Yorgos Lanthimos makes stunning psycho-thriller debut with ‘The Killing of a Sacred Deer’

Wikipedia

Greek filmmaker Yorgos Lanthimos came into the spotlight only a year ago with the release of The Lobster. The acclaimed film was set against a quirky premise: single people must find a mate within 45 days or be turned into animals and sent to the wild – sounds disastrous, but Lanthimos’s film-making skills coupled with an Academy Award-nominated original script resulted in a resounding black comedy.

Only a year later, Lanthimos and his writers return with his newest film and first foray into the world of the Psychological Thriller in The Killing of A Sacred Deer, which sees Lanthimos reunite with his The Lobster leading star Colin Farrell once again. Joining Farrell in supporting roles are megastar Nicole Kidman, Raffey Cassidy, Sunny Suljic, and breakout star Barry Keoghan.
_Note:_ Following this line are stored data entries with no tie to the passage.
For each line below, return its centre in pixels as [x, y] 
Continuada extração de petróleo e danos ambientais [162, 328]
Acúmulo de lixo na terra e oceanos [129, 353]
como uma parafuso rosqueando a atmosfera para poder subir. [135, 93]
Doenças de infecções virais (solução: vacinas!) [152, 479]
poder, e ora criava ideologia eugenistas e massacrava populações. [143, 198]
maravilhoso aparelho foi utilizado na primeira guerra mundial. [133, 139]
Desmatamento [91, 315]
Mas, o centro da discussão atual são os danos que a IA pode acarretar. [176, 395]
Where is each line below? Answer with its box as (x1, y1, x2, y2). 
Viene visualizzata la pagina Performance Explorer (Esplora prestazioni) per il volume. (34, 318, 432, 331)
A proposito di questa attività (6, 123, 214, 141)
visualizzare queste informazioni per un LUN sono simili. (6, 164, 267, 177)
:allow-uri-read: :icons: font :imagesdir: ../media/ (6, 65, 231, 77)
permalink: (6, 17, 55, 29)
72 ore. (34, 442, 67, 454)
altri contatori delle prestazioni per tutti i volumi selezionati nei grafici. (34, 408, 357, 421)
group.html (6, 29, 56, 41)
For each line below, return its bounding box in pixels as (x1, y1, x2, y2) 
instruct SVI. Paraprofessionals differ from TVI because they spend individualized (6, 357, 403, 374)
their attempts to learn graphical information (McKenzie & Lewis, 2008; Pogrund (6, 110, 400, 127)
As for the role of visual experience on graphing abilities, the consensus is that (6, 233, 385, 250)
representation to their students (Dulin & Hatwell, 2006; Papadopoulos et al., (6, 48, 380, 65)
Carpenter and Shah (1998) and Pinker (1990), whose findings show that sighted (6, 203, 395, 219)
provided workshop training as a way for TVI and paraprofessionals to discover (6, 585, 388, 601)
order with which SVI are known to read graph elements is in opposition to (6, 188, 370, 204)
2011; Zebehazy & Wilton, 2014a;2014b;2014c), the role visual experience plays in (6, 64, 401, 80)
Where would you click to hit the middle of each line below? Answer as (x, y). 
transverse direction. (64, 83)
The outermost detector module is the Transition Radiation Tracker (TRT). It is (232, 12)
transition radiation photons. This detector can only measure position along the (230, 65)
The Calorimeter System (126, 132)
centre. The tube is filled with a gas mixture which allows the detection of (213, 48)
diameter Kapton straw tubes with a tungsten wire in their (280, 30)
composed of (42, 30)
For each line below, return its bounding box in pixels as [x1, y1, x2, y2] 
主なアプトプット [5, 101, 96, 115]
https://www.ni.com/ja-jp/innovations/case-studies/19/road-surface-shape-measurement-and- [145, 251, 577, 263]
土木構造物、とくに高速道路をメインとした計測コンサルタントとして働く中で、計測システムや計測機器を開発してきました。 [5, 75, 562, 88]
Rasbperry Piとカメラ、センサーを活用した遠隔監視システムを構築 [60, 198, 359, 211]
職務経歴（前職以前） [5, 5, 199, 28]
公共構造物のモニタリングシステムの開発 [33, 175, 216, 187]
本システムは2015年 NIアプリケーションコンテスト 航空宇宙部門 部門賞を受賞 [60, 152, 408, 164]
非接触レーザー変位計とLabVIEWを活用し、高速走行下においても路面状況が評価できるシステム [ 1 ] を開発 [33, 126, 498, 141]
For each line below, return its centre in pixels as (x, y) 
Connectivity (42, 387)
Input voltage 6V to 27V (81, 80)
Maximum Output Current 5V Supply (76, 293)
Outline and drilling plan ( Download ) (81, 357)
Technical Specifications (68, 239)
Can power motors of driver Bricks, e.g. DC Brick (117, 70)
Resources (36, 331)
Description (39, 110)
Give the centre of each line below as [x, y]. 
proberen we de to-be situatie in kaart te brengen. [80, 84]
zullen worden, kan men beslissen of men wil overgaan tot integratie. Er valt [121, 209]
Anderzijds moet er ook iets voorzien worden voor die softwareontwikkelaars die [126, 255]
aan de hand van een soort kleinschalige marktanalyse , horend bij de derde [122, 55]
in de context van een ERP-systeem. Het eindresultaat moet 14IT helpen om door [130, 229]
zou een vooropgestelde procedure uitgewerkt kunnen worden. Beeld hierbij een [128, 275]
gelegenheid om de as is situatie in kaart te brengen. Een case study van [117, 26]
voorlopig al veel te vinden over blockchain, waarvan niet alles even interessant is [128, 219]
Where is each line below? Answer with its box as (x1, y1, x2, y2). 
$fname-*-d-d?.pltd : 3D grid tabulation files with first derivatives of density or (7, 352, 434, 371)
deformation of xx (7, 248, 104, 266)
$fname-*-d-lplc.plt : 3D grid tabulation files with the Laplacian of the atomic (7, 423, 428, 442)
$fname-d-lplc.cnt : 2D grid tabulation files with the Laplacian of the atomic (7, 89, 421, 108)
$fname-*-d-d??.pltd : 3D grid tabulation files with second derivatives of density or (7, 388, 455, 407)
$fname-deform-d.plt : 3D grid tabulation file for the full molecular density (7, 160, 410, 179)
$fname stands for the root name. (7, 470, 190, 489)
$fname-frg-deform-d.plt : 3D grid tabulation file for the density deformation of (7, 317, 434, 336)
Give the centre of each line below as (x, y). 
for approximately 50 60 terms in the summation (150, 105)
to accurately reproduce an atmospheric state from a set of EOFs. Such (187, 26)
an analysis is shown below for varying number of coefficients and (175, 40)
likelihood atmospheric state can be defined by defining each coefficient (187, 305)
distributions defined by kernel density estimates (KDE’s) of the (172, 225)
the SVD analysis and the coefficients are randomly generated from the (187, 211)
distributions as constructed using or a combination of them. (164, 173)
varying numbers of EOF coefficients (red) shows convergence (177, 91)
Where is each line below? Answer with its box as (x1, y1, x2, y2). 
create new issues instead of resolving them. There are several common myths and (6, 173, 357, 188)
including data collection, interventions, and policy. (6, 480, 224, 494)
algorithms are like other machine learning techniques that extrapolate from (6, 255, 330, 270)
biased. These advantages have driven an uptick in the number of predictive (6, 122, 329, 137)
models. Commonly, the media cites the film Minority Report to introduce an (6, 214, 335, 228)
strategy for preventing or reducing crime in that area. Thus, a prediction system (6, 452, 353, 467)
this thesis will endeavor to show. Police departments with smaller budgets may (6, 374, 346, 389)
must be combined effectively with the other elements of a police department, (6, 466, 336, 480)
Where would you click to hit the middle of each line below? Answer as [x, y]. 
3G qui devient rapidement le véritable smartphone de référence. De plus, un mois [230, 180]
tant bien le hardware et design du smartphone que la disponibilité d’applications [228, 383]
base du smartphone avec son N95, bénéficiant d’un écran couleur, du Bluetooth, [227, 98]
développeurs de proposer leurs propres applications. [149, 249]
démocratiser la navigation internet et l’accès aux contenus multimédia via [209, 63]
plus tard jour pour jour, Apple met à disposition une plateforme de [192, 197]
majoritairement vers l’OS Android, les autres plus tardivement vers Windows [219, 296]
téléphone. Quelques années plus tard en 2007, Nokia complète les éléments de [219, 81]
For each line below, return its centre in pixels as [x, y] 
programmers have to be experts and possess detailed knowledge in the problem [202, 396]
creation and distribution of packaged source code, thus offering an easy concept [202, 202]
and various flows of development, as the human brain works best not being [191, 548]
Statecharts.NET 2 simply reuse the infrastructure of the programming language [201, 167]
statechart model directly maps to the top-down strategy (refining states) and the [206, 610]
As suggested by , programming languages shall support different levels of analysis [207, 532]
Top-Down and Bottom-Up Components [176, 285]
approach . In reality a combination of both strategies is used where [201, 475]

The film follows cardiologist Steven Murphy whose life is forever altered when the sinister son of a previous patient of his enters his life and spells trouble for him and his family: wife, son, and daughter. A grave decision sees the relationships between the Murphys intensify and fall apart as Lanthimos pushes the limits of human nature, posing important questions for the viewer along the way.

Farrell and Kidman unsurprisingly impress in their roles. No strangers to characters that demand such personal emotional investment, they bring shades of depth to their parts even though both initially appear to come out of a The Stepford Wives suburb. In Farell’s Steven, we see a doctor wrestling his conscience and trying to make amends for past grievances; in Kidman’s Anna, we see a dominant, seemingly-perfect wife and doctor figure whose flaws slowly make themselves visible to the viewer.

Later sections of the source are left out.